Task prompt
Return the whole listing exactly, omitting the pictures.

Data records
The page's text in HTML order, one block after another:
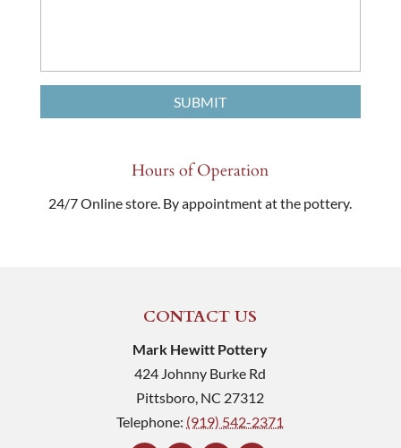
Hours of Operation
24/7 Online store. By appointment at the pottery.
CONTACT US
Mark Hewitt Pottery
424 Johnny Burke Rd
Pittsboro NC 27312
Telephone: (919) 542-2371
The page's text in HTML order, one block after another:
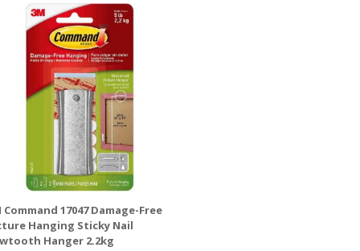
Command 17047 Damage-Free
Hanging Sticky Nail
Hanger 2.2kg
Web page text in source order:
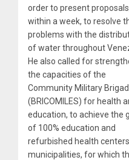
order to present
within a week, to resolve
problems with the
of water throughout
He also called for
the capacities of the
Community Military
(BRICOMILES) for health
education, to achieve the
of 100% education and
refurbished health centers
municipalities, for which
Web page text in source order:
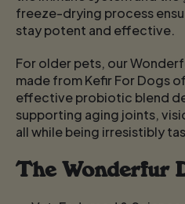
freeze-drying process
stay potent and effective.
For older pets, our
made from Kefir For Dogs
effective probiotic blend
supporting aging joints,
all while being irresistibly
The Wonderfur
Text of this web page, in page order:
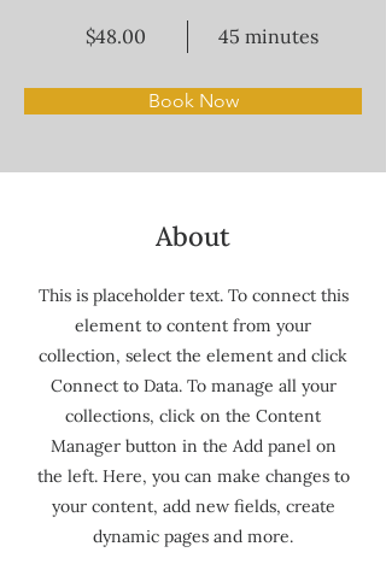
$48.00 45 minutes
Book Now
About
This is placeholder text. To connect this
element to content from your
collection, select the element and click
Connect to Data. To manage all your
collections, click on the Content
Manager button in the Add panel on
the left. Here, you can make changes to
your content, add new fields, create
dynamic pages and more.
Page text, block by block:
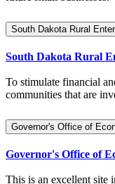
South Dakota Rural
South Dakota Rural
To stimulate financial
communities that are
Governor's Office of
Governor's Office of
This is an excellent site
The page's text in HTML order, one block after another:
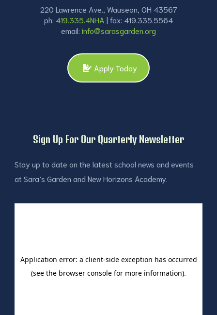
220 Lawrence Ave., Wauseon, OH 43567
ph: 419.335.4NHA | fax: 419.335.5564
email: info@sarasgarden.org
Apply Today
Sign Up For Our Quarterly Newsletter
Stay up to date on the latest school news and events
at Sara’s Garden and New Horizons Academy.
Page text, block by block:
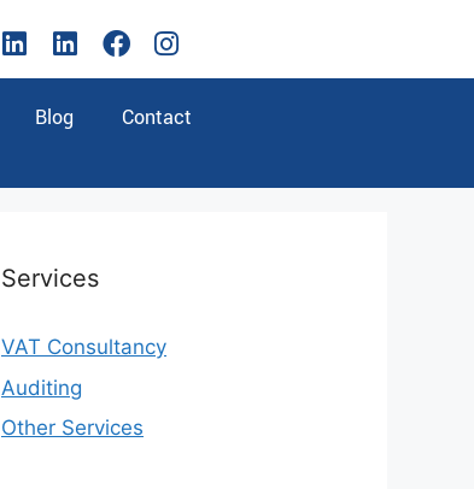
Blog Contact
Services
VAT Consultancy
Auditing
Other Services
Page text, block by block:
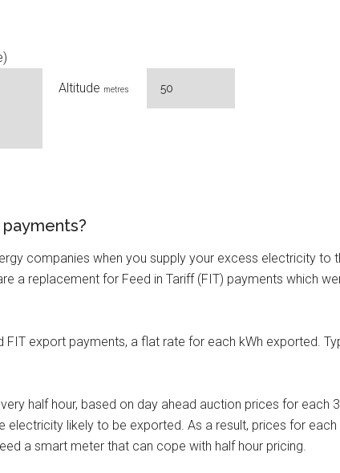
Altitude metres
payments?
companies when you supply your excess electricity to
a replacement for Feed in Tariff (FIT) payments which
export payments, a flat rate for each kWh exported.
half hour, based on day ahead auction prices for
electricity likely to be exported. As a result, prices for
a smart meter that can cope with half hour pricing.
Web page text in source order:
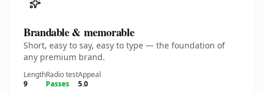
Brandable & memorable
Short, easy to say, easy to type — the foundation of
any premium brand.
Length
9
Radio test
Passes
Appeal
5.0
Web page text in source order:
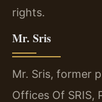
rights.
Mr. Sris
Mr. Sris, former
Offices Of SRIS,
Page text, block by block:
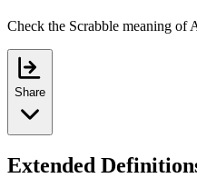
Check the Scrabble meaning of
Share
Extended
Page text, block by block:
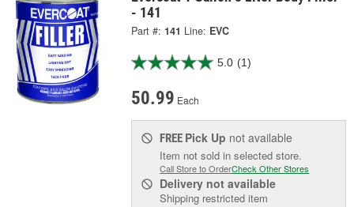
- 141
Part #: 141 Line: EVC
5.0 (1)
50.99 Each
FREE Pick Up not available
Item not sold in selected store.
Call Store to OrderCheck Other Stores
Delivery not available
Shipping restricted item
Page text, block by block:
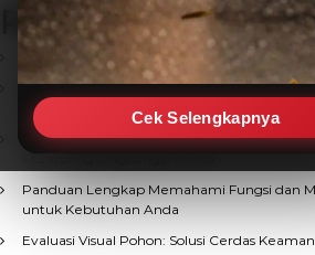
Cek Selengkapnya
Recent Posts
Keunggulan Weather Station Otomatis
Solusi Terpercaya Jual Weather Station
Observasi Cuaca
Mencari Distributor Weather Station
Panduan Lengkap Memahami Fungsi dan
untuk Kebutuhan Anda
Evaluasi Visual Pohon: Solusi Cerdas
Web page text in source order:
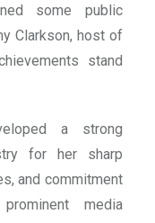
some public
Clarkson, host of
stand
a strong
for her sharp
and commitment
media
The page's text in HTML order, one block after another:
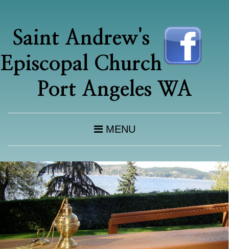
Saint Andrew's
Episcopal Church
Port Angeles WA
MENU
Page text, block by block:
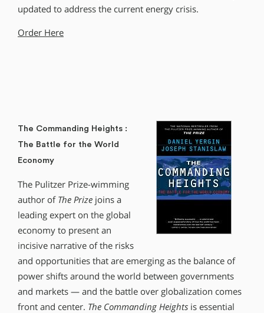
updated to address the current energy crisis.
Order Here
The Commanding Heights :
The Battle for the World
Economy
The Pulitzer Prize-wimming
author of The Prize joins a
leading expert on the global
economy to present an
incisive narrative of the risks
and opportunities that are emerging as the balance of
power shifts around the world between governments
and markets — and the battle over globalization comes
front and center. The Commanding Heights is essential
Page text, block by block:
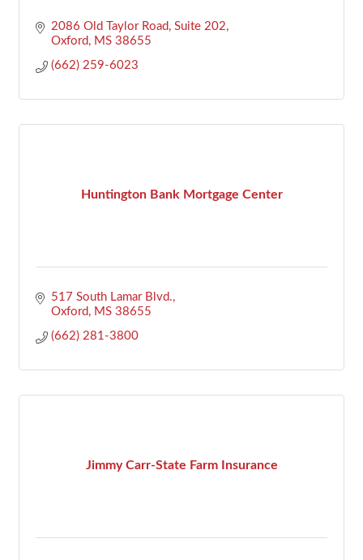
2086 Old Taylor Road, Suite 202
Oxford
MS 38655
(662) 259-6023
Huntington Bank Mortgage Center
517 South Lamar Blvd.
Oxford
MS 38655
(662) 281-3800
Jimmy Carr-State Farm Insurance
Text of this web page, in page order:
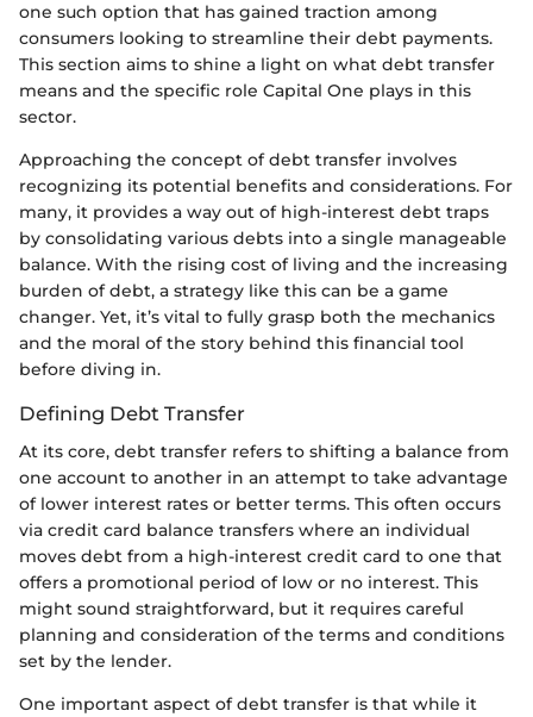
one such option that has gained traction among
consumers looking to streamline their debt payments.
This section aims to shine a light on what debt transfer
means and the specific role Capital One plays in this
sector.
Approaching the concept of debt transfer involves
recognizing its potential benefits and considerations. For
many, it provides a way out of high-interest debt traps
by consolidating various debts into a single manageable
balance. With the rising cost of living and the increasing
burden of debt, a strategy like this can be a game
changer. Yet, it’s vital to fully grasp both the mechanics
and the moral of the story behind this financial tool
before diving in.
Defining Debt Transfer
At its core, debt transfer refers to shifting a balance from
one account to another in an attempt to take advantage
of lower interest rates or better terms. This often occurs
via credit card balance transfers where an individual
moves debt from a high-interest credit card to one that
offers a promotional period of low or no interest. This
might sound straightforward, but it requires careful
planning and consideration of the terms and conditions
set by the lender.
One important aspect of debt transfer is that while it
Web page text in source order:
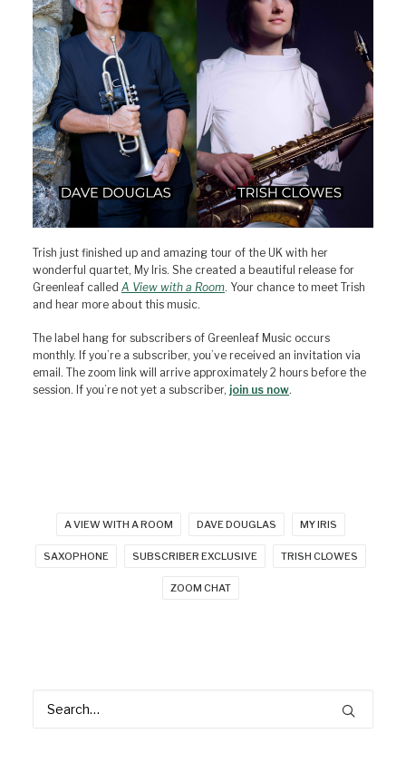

Reply to the task
The page's text in HTML order, one block after another:
Hours of Operation
24/7 Online store. By appointment at the pottery.
CONTACT US
Mark Hewitt Pottery
424 Johnny Burke Rd
Pittsboro NC 27312
Telephone: (919) 542-2371
The page's text in HTML order, one block after another:
Command 17047 Damage-Free
Hanging Sticky Nail
Hanger 2.2kg
Web page text in source order:
order to present
within a week, to resolve
problems with the
of water throughout
He also called for
the capacities of the
Community Military
(BRICOMILES) for health
education, to achieve the
of 100% education and
refurbished health centers
municipalities, for which
Web page text in source order:
freeze-drying process
stay potent and effective.
For older pets, our
made from Kefir For Dogs
effective probiotic blend
supporting aging joints,
all while being irresistibly
The Wonderfur
Text of this web page, in page order:
$48.00 45 minutes
Book Now
About
This is placeholder text. To connect this
element to content from your
collection, select the element and click
Connect to Data. To manage all your
collections, click on the Content
Manager button in the Add panel on
the left. Here, you can make changes to
your content, add new fields, create
dynamic pages and more.
Page text, block by block:
South Dakota Rural
South Dakota Rural
To stimulate financial
communities that are
Governor's Office of
Governor's Office of
This is an excellent site
The page's text in HTML order, one block after another:
220 Lawrence Ave., Wauseon, OH 43567
ph: 419.335.4NHA | fax: 419.335.5564
email: info@sarasgarden.org
Apply Today
Sign Up For Our Quarterly Newsletter
Stay up to date on the latest school news and events
at Sara’s Garden and New Horizons Academy.
Page text, block by block:
Blog Contact
Services
VAT Consultancy
Auditing
Other Services
Page text, block by block:
Altitude metres
payments?
companies when you supply your excess electricity to
a replacement for Feed in Tariff (FIT) payments which
export payments, a flat rate for each kWh exported.
half hour, based on day ahead auction prices for
electricity likely to be exported. As a result, prices for
a smart meter that can cope with half hour pricing.
Web page text in source order:
Brandable & memorable
Short, easy to say, easy to type — the foundation of
any premium brand.
Length
9
Radio test
Passes
Appeal
5.0
Web page text in source order:
rights.
Mr. Sris
Mr. Sris, former
Offices Of SRIS,
Page text, block by block:
Check the Scrabble meaning of
Share
Extended
Page text, block by block:
- 141
Part #: 141 Line: EVC
5.0 (1)
50.99 Each
FREE Pick Up not available
Item not sold in selected store.
Call Store to OrderCheck Other Stores
Delivery not available
Shipping restricted item
Page text, block by block:
Cek Selengkapnya
Recent Posts
Keunggulan Weather Station Otomatis
Solusi Terpercaya Jual Weather Station
Observasi Cuaca
Mencari Distributor Weather Station
Panduan Lengkap Memahami Fungsi dan
untuk Kebutuhan Anda
Evaluasi Visual Pohon: Solusi Cerdas
Web page text in source order:
some public
Clarkson, host of
stand
a strong
for her sharp
and commitment
media
The page's text in HTML order, one block after another:
Saint Andrew's
Episcopal Church
Port Angeles WA
MENU
Page text, block by block:
updated to address the current energy crisis.
Order Here
The Commanding Heights :
The Battle for the World
Economy
The Pulitzer Prize-wimming
author of The Prize joins a
leading expert on the global
economy to present an
incisive narrative of the risks
and opportunities that are emerging as the balance of
power shifts around the world between governments
and markets — and the battle over globalization comes
front and center. The Commanding Heights is essential
Page text, block by block:
2086 Old Taylor Road, Suite 202
Oxford
MS 38655
(662) 259-6023
Huntington Bank Mortgage Center
517 South Lamar Blvd.
Oxford
MS 38655
(662) 281-3800
Jimmy Carr-State Farm Insurance
Text of this web page, in page order:
one such option that has gained traction among
consumers looking to streamline their debt payments.
This section aims to shine a light on what debt transfer
means and the specific role Capital One plays in this
sector.
Approaching the concept of debt transfer involves
recognizing its potential benefits and considerations. For
many, it provides a way out of high-interest debt traps
by consolidating various debts into a single manageable
balance. With the rising cost of living and the increasing
burden of debt, a strategy like this can be a game
changer. Yet, it’s vital to fully grasp both the mechanics
and the moral of the story behind this financial tool
before diving in.
Defining Debt Transfer
At its core, debt transfer refers to shifting a balance from
one account to another in an attempt to take advantage
of lower interest rates or better terms. This often occurs
via credit card balance transfers where an individual
moves debt from a high-interest credit card to one that
offers a promotional period of low or no interest. This
might sound straightforward, but it requires careful
planning and consideration of the terms and conditions
set by the lender.
One important aspect of debt transfer is that while it
Web page text in source order:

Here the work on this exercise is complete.